2 Rendering

2.1 Overview

This chapter describes the maspack rendering package (maspack.render), which provides a general interface for the graphical rendering of objects and allows them to implement their own rendering methods. An object makes itself renderable by implementing the IsRenderable interface, and renderable objects can then be displayed by a Viewer, which typically provides features such as viewpoint control, lighting arrangements, fixtures such as coordinate axes, grids and clipping planes, and component selection. The viewer also implements a Renderer interface which provides the actual graphics functionality which renderable objects use to draw themselves.

2.1.1 Renderables and Viewers

Any object to be rendered should implement the IsRenderable interface, which defines the following four methods,

   void prerender (RenderList list);
   void render (Renderer renderer, int flags);
   void updateBounds (Vector3d pmin, Vector3d pmax);
   int getRenderHints();

prerender() is called prior to rendering and allows the object to update internal rendering information and possibly give the viewer additional objects to render by placing them on the RenderList (Section 2.2.2). render() is the main method by which an object renders itself, using the functionality provided by the supplied Renderer. updateBounds() provides bounds information for the renderable’s spatial extent (which the viewer can use to auto-size the rendering volume); Vector3d describes a 3-vector and is defined in the package maspack.matrix. getRenderHints() returns flags giving additional information about rendering requirements, including whether the renderable is transparent (IsRenderable.TRANSPARENT) or two dimensional (IsRenderable.TWO_DIMENSIONAL).
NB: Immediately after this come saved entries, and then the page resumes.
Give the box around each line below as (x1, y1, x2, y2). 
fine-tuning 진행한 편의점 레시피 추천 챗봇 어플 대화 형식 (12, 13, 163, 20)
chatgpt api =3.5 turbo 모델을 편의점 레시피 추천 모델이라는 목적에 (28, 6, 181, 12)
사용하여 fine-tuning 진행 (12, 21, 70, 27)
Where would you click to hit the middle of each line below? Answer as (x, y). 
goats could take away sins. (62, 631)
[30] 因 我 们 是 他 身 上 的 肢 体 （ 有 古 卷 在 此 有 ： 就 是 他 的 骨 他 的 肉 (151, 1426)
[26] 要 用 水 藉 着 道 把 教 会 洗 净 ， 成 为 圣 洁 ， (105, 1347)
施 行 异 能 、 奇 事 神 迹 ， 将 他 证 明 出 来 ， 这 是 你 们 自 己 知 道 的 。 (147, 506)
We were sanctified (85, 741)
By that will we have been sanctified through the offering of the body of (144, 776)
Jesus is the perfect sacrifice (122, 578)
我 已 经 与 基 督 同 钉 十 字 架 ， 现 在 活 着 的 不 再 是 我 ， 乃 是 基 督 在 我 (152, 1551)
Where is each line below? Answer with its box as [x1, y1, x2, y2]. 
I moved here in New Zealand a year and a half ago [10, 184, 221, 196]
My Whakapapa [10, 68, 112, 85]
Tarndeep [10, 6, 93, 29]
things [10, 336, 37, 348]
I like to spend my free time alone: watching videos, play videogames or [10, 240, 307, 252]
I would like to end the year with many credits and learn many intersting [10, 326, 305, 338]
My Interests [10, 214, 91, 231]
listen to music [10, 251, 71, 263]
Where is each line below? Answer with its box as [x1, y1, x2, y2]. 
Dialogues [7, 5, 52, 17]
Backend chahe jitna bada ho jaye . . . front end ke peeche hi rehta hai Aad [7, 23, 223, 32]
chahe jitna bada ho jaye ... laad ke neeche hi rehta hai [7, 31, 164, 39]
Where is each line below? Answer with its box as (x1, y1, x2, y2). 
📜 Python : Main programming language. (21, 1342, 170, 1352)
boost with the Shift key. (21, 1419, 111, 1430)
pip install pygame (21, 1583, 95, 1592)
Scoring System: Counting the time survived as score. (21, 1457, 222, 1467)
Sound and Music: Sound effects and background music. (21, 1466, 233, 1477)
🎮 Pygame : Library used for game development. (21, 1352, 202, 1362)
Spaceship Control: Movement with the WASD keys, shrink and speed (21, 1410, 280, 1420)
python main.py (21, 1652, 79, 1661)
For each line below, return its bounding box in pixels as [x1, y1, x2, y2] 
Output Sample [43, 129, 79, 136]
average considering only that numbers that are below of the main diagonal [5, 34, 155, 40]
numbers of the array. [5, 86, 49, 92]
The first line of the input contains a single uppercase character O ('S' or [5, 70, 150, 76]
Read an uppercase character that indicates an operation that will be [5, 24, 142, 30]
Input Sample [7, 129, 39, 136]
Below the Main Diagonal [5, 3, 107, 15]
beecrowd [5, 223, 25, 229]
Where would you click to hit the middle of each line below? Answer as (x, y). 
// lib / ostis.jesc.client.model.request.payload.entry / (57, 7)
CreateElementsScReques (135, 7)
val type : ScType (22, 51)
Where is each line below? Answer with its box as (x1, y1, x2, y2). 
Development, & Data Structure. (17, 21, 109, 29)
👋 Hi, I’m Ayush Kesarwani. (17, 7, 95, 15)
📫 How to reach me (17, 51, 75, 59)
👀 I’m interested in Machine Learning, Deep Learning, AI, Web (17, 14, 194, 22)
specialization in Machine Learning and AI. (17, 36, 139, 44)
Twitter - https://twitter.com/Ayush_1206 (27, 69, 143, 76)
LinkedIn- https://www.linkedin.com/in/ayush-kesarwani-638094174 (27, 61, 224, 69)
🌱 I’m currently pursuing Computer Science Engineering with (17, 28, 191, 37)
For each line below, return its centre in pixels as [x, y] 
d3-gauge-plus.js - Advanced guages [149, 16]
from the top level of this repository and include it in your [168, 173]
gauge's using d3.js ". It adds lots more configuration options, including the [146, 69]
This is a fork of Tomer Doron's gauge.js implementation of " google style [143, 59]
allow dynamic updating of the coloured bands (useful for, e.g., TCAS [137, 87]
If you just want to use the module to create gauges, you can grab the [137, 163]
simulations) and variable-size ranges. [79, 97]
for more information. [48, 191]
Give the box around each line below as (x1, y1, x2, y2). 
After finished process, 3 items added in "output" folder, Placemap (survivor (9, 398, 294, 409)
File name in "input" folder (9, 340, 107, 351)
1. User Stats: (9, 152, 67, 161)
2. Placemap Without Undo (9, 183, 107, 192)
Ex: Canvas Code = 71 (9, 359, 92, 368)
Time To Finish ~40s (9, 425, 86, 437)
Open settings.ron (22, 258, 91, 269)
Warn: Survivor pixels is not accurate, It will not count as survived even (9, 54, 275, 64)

Figure 2.1: General relationship between viewers, renderers, and renderables. A viewer is associated with a number of renderables, and provides the renderer interface with which renderables use to draw themselves via their render() methods.

A Viewer provides the machinery needed to display renderable objects, and implements the Renderer interface (Section 2.3) with which renderables draw themselves within their render() methods. Renderer includes methods for maintaining graphics state, drawing primitives such as points, lines, and triangles, and drawing simple solid shapes. The general relationship between viewers, renderables, and renderers is shown in Figure 2.1. Rendering is triggered within a viewer by calling its rerender() method, which causes the prerender() and render() methods to be called for every renderable, as discussed in detail in Section 2.2.

Figure 2.2: Viewer display of the example of Listing 1.

2.1.2 A Complete Example

Listing 1 shows a complete example of a renderable object being declared and displayed in a viewer.

Listing 1: Declaration and display of a renderable object.
package maspack.render;
import java.awt.Color;
import maspack.matrix.Vector3d;
import maspack.matrix.AxisAlignedRotation;
import maspack.render.GL.GLViewerFrame;
public class RenderableExample implements IsRenderable {
   public void prerender (RenderList list) {
      // can be used to cache rendering data or add extra renderables;
      // not used in this example
   }
   public void render (Renderer renderer, int flags) {
      // draw two spheres and a connecting cylinder
      Vector3d pnt0 = new Vector3d (-1, 0, 0);
      Vector3d pnt1 = new Vector3d ( 1, 0.5, 0);
      renderer.setColor (Color.GRAY);
      renderer.drawSphere (pnt0, 0.5);
      renderer.drawSphere (pnt1, 0.5);
      renderer.setColor (Color.BLUE);
      renderer.drawCylinder (pnt0, pnt1, 0.1, /*capped=*/false);
   }
   public void updateBounds (Vector3d pmin, Vector3d pmax) {
      // extend pmin and pmax to accommodate bounds of (-1, -1, 0) and (1, 1, 0)
      (new Vector3d (-1, -1, 0)).updateBoundsz (pmin, pmax);
      (new Vector3d ( 1,  1, 0)).updateBounds (pmin, pmax);
   }
   public int getRenderHints() {
      // no specific hints
      return 0;
   }
   public static void main (String[] args) {
      IsRenderable renderable = new RenderableExample();
      // create a glviewer in a 640 x 480 frame
      GLViewerFrame frame = new GLViewerFrame (
         "rendererExample", 640, 480);
      Viewer viewer = frame.getViewer();
      viewer.addRenderable (renderable);
      viewer.setAxialView (AxisAlignedRotation.X_Y); // set view transform
      frame.setVisible (true);
   }
}

The example creates a class called RenderableExample which implements isRenderable and the associated methods: prerender(), which does nothing; render(), which draws two gray spheres connected by a blue cylinder; updateBounds(), which sets the maximum and minimum bounds to be the points (-1,-1,0) and (1,1,0), and getRenderHints() which returns no flags. The example then defines a main() method which creates an instance of RenderableExample, along with a GLViewerFrame which contains a viewer with which to display it. The renderable is added to the viewer, the viewpoint is set so that the x and y axes of the viewing plane are aligned with the world x and y axes, and the frame is set to be visible, with the result shown in Figure 2.2.